R Functions Exercises: 10 Problems, Write, Debug & Optimize Functions, Solved Step-by-Step
Ten exercises that take you from writing your first function to debugging, benchmarking and closures. Every problem is runnable here in the page, with an expandable worked solution. Work through in order, each one builds on the previous.
Functions are R's main unit of reuse. Every tidyverse verb is a function. Every statistical model fit is a function call. The surprising thing is how few programmers use the more advanced features, default arguments, ..., closures, early return(), even after years of R. These exercises fix that.
Section 1, Writing functions
Exercise 1. Your first function
Write a function bmi(weight_kg, height_m) that returns body mass index (weight / height²). Test it with 70 kg and 1.75 m.
Solution
A function is created with function(args) body. The last expression in the body is the return value, no explicit return() needed.
Exercise 2. Default arguments
Extend bmi() so height_m defaults to 1.70 when not supplied. Test with bmi(70) and bmi(70, 1.80).
Solution
Default values can reference other arguments or be computed expressions. They are evaluated lazily, only when the argument is actually used.

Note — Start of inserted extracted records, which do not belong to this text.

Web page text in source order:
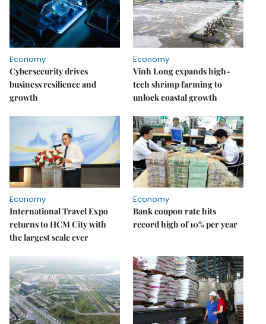
Economy
Cybersecurity drives
business resilience and
growth
Economy
Vĩnh Long expands high-
tech shrimp farming to
unlock coastal growth
Economy
International Travel Expo
returns to HCM City with
the largest scale ever
Economy
Bank coupon rate hits
record high of 10% per year

Exercise 3. Multiple return values via a list
Write summary_stats(x) that takes a numeric vector and returns a named list with n, mean, sd, min, and max. Test with c(2, 5, 7, 10, 14).
Solution
R functions return exactly one object. To "return multiple values", return a list (or a named vector, or a data frame).
Section 2, Arguments and matching
Exercise 4. Partial matching and named args
Write greet(name, greeting = "Hello", punctuation = "!"). Then call it three different ways: positional only, all named, and with partial-name matching (greet("Ada", punc = "?")).
Solution
R allows partial argument matching, punc resolves to punctuation because no other argument starts with those letters. For production code, avoid partial matching: it is fragile if you add another argument later.
Exercise 5. Variadic with ...
Write paste_upper(...) that takes any number of character arguments and returns their concatenation in uppercase. Example: paste_upper("hello", "world") returns "HELLOWORLD".
Solution
... collects all unnamed arguments and forwards them to another function. This is how paste(), c(), and most R functions accept variable-length inputs.
Section 3, Environments and closures
Exercise 6. A counter closure
Write make_counter(start = 0) that returns a function. Each time the returned function is called, it increments an internal counter and returns the new value.
Solution
count <<- count + 1 assigns into the enclosing environment, which is where count lives. Each call to make_counter() creates a fresh environment, so counters are independent. This is the core of R's closure pattern.
Exercise 7. Memoization with a closure
Write memoize(f) that takes a function and returns a new function. The returned function caches results per unique argument so that calling it twice with the same input is instant the second time.
Solution
The cache lives in the enclosing environment of the returned function. It persists across calls but is invisible to outside code, exactly what you want for a cache.
Section 4, Debugging and safety
Exercise 8. Input validation with stop()
Write safe_bmi(weight_kg, height_m) that errors with an informative message if either argument is not a single positive number. Test it with safe_bmi(70, 1.75) (valid) and safe_bmi(-10, 1.75) (invalid).
Solution
The pattern is: validate at the top, fail fast with a clear message, then do the work. stopifnot() is a shorter alternative when the default error messages are good enough.
Exercise 9. Early return with tryCatch
Write safe_log(x) that returns log(x) when x > 0, NA_real_ when x <= 0 or NA, and NA_real_ if anything else goes wrong, all without letting an error propagate.
Solution
tryCatch() lets you convert errors and warnings into values. Use it sparingly, it can hide real bugs. Here it is the right choice because the caller explicitly wants a total function.
Section 5, Benchmarking
Exercise 10. Measure two implementations
Write two implementations of "sum of squares from 1 to n": one using a for loop, one using sum((1:n)^2). Benchmark them at n = 100000 with system.time(). Which is faster?
Solution
The vectorised version dispatches to compiled C code in one call. The loop runs the R interpreter once per iteration. Always reach for vectorised first, use loops only when each step genuinely needs the previous result.
Summary
- Functions are created with
function(args) body. The last expression is returned. - Use defaults (
x = 1) for optional arguments and...for variadic forwarding. - Closures capture the enclosing environment, the basis for counters, memoization, and
$accessors in Shiny. - Validate inputs with
stop()orstopifnot(). Wrap risky code intryCatch()only when errors are expected. - Benchmark before optimising. Vectorised code usually beats explicit loops by orders of magnitude.